__EXERCISE DETAILS__. For each line of the listing that includes the word "Screen", show the whole line.

__MATERIAL FOR THE TASK__.
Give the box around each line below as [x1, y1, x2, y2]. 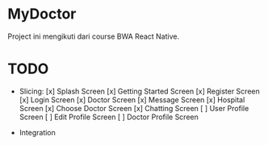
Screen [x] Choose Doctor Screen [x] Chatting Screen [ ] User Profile [19, 103, 249, 113]
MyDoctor [7, 5, 77, 23]
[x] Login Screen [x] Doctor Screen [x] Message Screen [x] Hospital [19, 94, 245, 105]
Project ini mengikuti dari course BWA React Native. [7, 31, 179, 41]
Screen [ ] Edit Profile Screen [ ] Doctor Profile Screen [19, 112, 199, 122]
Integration [19, 127, 56, 137]
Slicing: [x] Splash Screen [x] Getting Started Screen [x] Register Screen [19, 86, 260, 96]
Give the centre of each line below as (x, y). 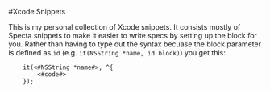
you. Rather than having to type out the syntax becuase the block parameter (135, 44)
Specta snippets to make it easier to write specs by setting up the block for (133, 36)
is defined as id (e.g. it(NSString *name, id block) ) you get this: (117, 53)
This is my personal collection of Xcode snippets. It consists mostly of (125, 27)
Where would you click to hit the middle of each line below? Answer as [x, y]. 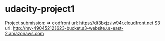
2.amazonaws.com [25, 33]
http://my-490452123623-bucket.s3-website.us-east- [68, 28]
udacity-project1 [40, 9]
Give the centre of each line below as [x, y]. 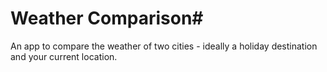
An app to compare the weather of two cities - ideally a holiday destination [164, 46]
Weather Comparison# [107, 18]
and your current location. [64, 56]
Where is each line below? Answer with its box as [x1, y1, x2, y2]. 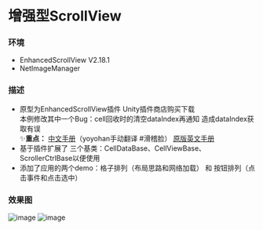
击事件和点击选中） [19, 173, 82, 182]
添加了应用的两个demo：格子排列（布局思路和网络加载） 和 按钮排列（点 [19, 162, 256, 173]
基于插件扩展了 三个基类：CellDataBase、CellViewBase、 [19, 143, 206, 153]
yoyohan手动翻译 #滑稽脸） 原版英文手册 [82, 133, 215, 143]
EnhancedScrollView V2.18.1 [19, 56, 110, 65]
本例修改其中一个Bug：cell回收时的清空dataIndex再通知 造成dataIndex [19, 114, 247, 123]
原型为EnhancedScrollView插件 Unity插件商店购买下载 [19, 104, 195, 114]
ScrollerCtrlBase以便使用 [19, 153, 100, 162]
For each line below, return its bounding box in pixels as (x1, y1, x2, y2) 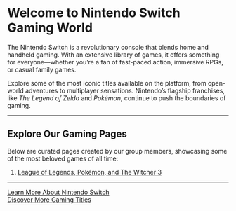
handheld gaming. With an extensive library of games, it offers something (7, 50, 220, 59)
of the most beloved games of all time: (7, 154, 119, 163)
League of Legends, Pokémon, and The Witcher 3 (17, 168, 162, 176)
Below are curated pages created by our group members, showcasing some (7, 147, 228, 155)
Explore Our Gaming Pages (7, 128, 128, 140)
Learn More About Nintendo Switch (7, 188, 110, 196)
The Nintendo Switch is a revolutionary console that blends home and (7, 43, 209, 51)
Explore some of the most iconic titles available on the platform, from (7, 79, 206, 87)
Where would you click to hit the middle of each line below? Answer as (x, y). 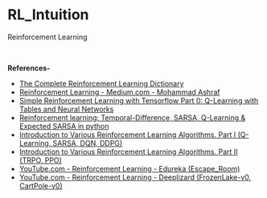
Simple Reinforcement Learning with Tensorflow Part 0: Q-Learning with (139, 100)
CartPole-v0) (41, 185)
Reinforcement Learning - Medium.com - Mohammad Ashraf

__FINISHED EXERCISE__.
Screen [x] Choose Doctor Screen [x] Chatting Screen [ ] User Profile [19, 103, 249, 113]
[x] Login Screen [x] Doctor Screen [x] Message Screen [x] Hospital [19, 94, 245, 105]
Screen [ ] Edit Profile Screen [ ] Doctor Profile Screen [19, 112, 199, 122]
Slicing: [x] Splash Screen [x] Getting Started Screen [x] Register Screen [19, 86, 260, 96]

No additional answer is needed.